> **WHAT YOU WILL DO**: No pictures, nothing altered: return the data below.

*** PROVIDED ENTRIES ***

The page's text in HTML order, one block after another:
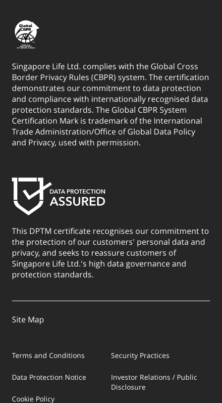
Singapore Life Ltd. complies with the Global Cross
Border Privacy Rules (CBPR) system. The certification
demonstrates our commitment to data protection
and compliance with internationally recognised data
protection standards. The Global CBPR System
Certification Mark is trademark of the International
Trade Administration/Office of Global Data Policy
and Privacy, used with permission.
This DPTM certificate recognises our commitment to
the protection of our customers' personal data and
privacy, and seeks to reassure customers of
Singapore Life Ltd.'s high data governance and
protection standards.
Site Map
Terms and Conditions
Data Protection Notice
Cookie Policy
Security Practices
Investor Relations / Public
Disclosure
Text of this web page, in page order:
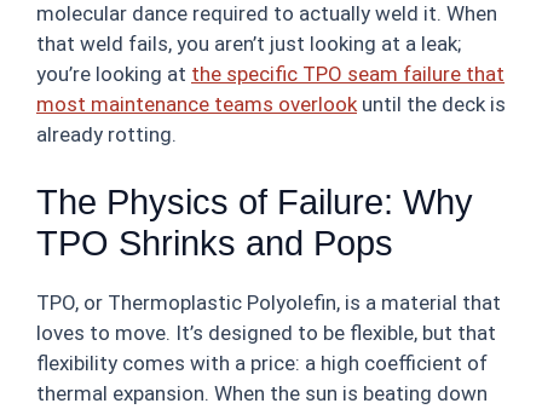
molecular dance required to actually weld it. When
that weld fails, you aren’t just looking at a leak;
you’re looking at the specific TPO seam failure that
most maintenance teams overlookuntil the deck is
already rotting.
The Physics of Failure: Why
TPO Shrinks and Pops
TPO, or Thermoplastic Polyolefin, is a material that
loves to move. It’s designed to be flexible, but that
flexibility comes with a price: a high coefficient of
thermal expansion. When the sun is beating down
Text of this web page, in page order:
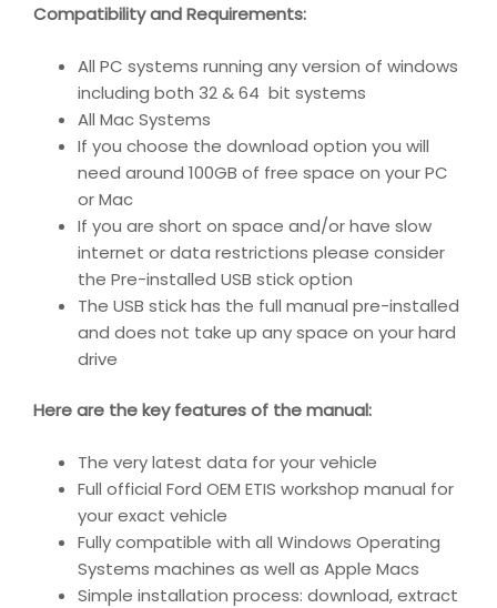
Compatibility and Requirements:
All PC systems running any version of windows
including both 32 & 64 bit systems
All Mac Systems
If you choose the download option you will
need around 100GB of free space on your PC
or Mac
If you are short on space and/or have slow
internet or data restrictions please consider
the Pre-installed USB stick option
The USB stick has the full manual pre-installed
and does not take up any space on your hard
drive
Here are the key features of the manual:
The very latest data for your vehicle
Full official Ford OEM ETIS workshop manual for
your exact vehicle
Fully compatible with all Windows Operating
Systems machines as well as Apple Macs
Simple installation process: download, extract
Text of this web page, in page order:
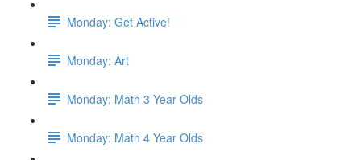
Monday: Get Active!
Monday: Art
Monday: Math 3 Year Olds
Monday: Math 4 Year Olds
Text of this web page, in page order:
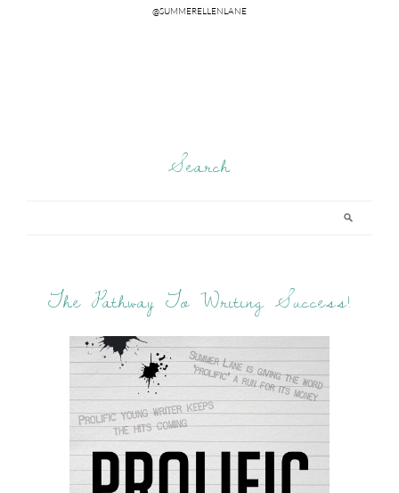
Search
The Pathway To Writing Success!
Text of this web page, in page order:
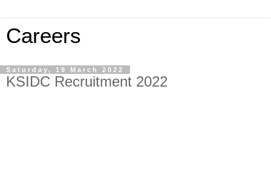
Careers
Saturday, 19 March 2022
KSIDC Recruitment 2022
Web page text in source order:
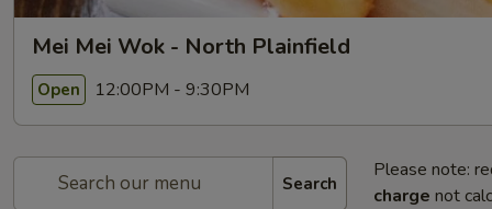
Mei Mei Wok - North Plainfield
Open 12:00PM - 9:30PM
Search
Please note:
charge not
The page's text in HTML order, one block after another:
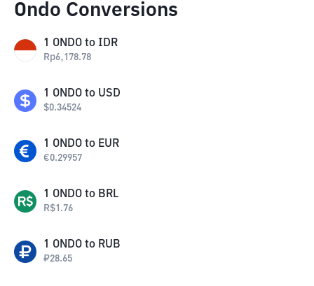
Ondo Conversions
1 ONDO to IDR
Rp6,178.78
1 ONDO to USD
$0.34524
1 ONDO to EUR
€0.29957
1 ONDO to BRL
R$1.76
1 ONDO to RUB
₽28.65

*** End of PROVIDED ENTRIES ***

> **RESPONSE BELOW**:
The page's text in HTML order, one block after another:
Singapore Life Ltd. complies with the Global Cross
Border Privacy Rules (CBPR) system. The certification
demonstrates our commitment to data protection
and compliance with internationally recognised data
protection standards. The Global CBPR System
Certification Mark is trademark of the International
Trade Administration/Office of Global Data Policy
and Privacy, used with permission.
This DPTM certificate recognises our commitment to
the protection of our customers' personal data and
privacy, and seeks to reassure customers of
Singapore Life Ltd.'s high data governance and
protection standards.
Site Map
Terms and Conditions
Data Protection Notice
Cookie Policy
Security Practices
Investor Relations / Public
Disclosure
Text of this web page, in page order:
molecular dance required to actually weld it. When
that weld fails, you aren’t just looking at a leak;
you’re looking at the specific TPO seam failure that
most maintenance teams overlookuntil the deck is
already rotting.
The Physics of Failure: Why
TPO Shrinks and Pops
TPO, or Thermoplastic Polyolefin, is a material that
loves to move. It’s designed to be flexible, but that
flexibility comes with a price: a high coefficient of
thermal expansion. When the sun is beating down
Text of this web page, in page order:
Compatibility and Requirements:
All PC systems running any version of windows
including both 32 & 64 bit systems
All Mac Systems
If you choose the download option you will
need around 100GB of free space on your PC
or Mac
If you are short on space and/or have slow
internet or data restrictions please consider
the Pre-installed USB stick option
The USB stick has the full manual pre-installed
and does not take up any space on your hard
drive
Here are the key features of the manual:
The very latest data for your vehicle
Full official Ford OEM ETIS workshop manual for
your exact vehicle
Fully compatible with all Windows Operating
Systems machines as well as Apple Macs
Simple installation process: download, extract
Text of this web page, in page order:
Monday: Get Active!
Monday: Art
Monday: Math 3 Year Olds
Monday: Math 4 Year Olds
Text of this web page, in page order:
Search
The Pathway To Writing Success!
Text of this web page, in page order:
Careers
Saturday, 19 March 2022
KSIDC Recruitment 2022
Web page text in source order:
Mei Mei Wok - North Plainfield
Open 12:00PM - 9:30PM
Search
Please note:
charge not
The page's text in HTML order, one block after another:
Ondo Conversions
1 ONDO to IDR
Rp6,178.78
1 ONDO to USD
$0.34524
1 ONDO to EUR
€0.29957
1 ONDO to BRL
R$1.76
1 ONDO to RUB
₽28.65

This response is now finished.